It is getting increasingly difficult to keep track of Governor Chris Christie’s numerous scandals. But in order to simplify the information they can be broken into three different groups – improper and likely illegal lane closures on the George Washington Bridge or “Bridgegate”, playing politics with Sandy aid, and interference in a corruption case in Hunterdon County.

As far as Bridgegate goes there has been more information on how political Christie’s office is. Bill Stepien, whom Christie publicly disassociated with in his marathon press conference on Bridgegate, is reported to have had major influence within Christie’s government office. That puts the scandal much closer to Christie as Stepien was Bridget Kelly’s boss..

Staff members in the governor’s office created tabbed and color-coded dossiers on the mayors of each town — who their friends and enemies were, the policies and projects that were dear to them — that were bound in notebooks for the governor to review in his S.U.V. between events….

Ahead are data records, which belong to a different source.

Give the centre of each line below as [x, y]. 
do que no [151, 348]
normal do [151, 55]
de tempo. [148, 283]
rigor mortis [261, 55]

Although he had moved over to manage Mr. Christie’s re-election campaign, Mr. Stepien was viewed as the de facto head of the State House political operation, and the person to whom Ms. Kelly reported. One Christie ally recalled that Mr. Stepien was “still being included on governmental emails” even after he left the administration.

This offers a tie in to the second scandal – the use of Sandy aid. While the subpoenaed documents from the New Jersey legislature on Bridgegate are due back next Monday, February 3rd, stories of Team Christie rewarding their “friends” have already surfaced. One of their friends in the city of Bellville received Sandy money for a major development. The problem? The project was completely unrelated to Superstorm Sandy.

Two weeks after Christie arrived at Bellville to announce the city would be getting $6 million from Sandy money for senior housing complex the Democratic mayor endorsed Christie for re-election.

Which brings us to what happened to those who did not play ball with Team Christie, the “enemies” such as Hoboken Mayor Dawn Zimmer. Zimmer alleges  Christie pressured her to support a development project backed by David Samson of the Port Authority’s law firm and tied that support to the city of Hoboken receiving much needed aid for Sandy.

New evidence published by the New York Times shows a high degree of interest and pressure being exerted by Team Christie on Mayor Zimmer to approve a plan by the Rockefeller Group who was represented by Wolf Samson the law firm of Port Authority Chairman David Samson.

But according to newly obtained emails sent among the participants, the first topic of discussion on the agenda was “review of concepts for flood control measures at Rockefeller property,” a reference to a billion-dollar office complex proposed at the north end of town. The developer, the Rockefeller Group, which had long been trying to gain approval from officials, sent two executives, two lobbyists and an engineer to the meeting…

The next day, the mayor has said, she received a call telling her that Lt. Gov. Kim Guadagno would visit Hoboken the following Monday. Ms. Zimmer, a Democrat, has alleged that during that visit, while in the parking lot of a Shop-Rite supermarket, Ms. Guadagno, like the governor a Republican, told her that the Rockefeller project was important to Mr. Christie and that the mayor needed to “move forward” with it if she wanted Hoboken to receive the flood protection money being distributed in the wake of the hurricane.

Questions remain as to whether there was an explicit quid pro quo – which would be illegal. In a statement LTG Guadagno said she never made any such promise. The US Attorney is investigating Zimmer’s allegation.

And finally, there is the case of Governor Chris Christie’s office interfering in a corruption investigation of a Christie ally. Deborah Trout, a sheriff in Hunterdon County New Jersey, was under investigation by the county prosecutor’s office for corruption when the Christie Administration allegedly intervened and sabotaged the case.

Trout was a major Christie supporter and her undersheriff is alleged to have said the whole case would be thrown out by Christie. Amazingly, he was right.

When the charges became public, the indicted undersheriff, Michael Russo, shrugged it off. Governor Christie, he assured an aide, would “have this whole thing thrown out,” according to The Hunterdon County Democrat. That sounded like bluster. Then the state killed the case.

On the day the indictment was unsealed, the state attorney general, a Christie appointee, took over the Hunterdon prosecutor’s office. Within a few months, three of its most respected veterans lost their jobs there, including the one who led the case.

Now a civil suit by one of the fired prosecutors is advancing through the system and might cause more embarrassment for the Christie Administration, if not worse.

So at least three separate scandals – and subsequent proceedings – are now occurring in the State of New Jersey related to the conduct of Governor Chris Christie. And what is the governor doing? Preparing to go on a nation-wide tour as head of the Republican Governors Association to raise money for the party.